Within the data that follows, tally every line containing "site". Provide only the tally.
= = = = = = =
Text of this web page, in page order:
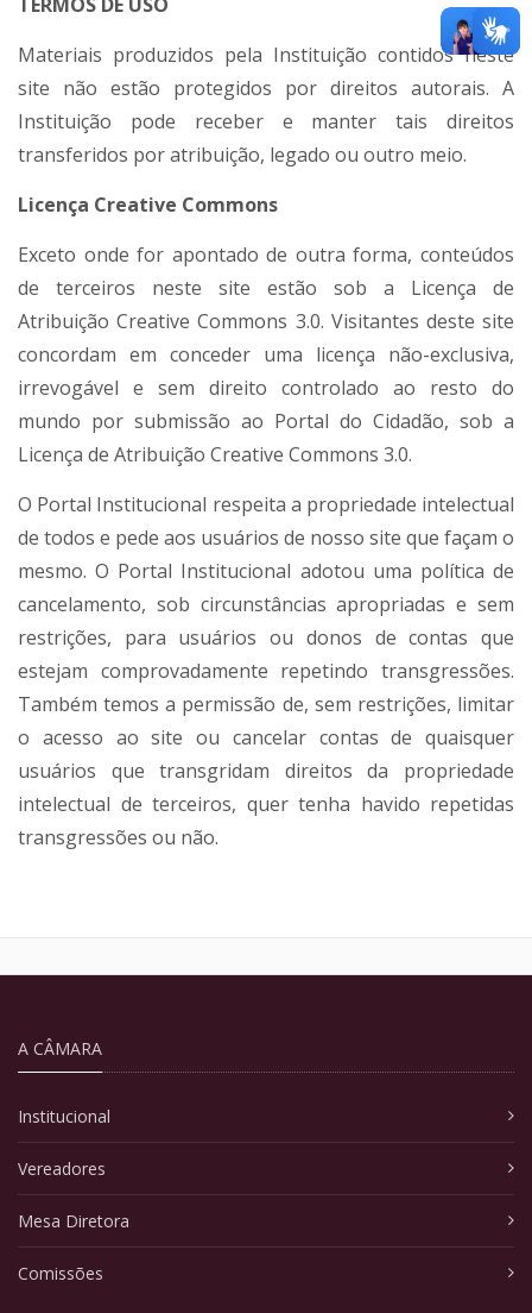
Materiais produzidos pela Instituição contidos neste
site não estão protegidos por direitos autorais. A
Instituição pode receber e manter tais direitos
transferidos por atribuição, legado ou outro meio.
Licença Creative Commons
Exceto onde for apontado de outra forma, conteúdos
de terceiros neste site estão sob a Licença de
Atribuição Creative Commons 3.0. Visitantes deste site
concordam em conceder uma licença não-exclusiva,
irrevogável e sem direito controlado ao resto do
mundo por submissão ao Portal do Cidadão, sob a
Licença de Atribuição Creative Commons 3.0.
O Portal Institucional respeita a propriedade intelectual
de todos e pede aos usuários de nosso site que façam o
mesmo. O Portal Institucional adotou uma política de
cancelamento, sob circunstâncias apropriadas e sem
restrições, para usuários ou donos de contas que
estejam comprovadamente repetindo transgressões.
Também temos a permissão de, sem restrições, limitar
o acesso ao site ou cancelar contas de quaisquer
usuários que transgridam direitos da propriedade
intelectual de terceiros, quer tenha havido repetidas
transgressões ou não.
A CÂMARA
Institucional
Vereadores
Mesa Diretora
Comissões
= = = = = = =
Finished exercise: 5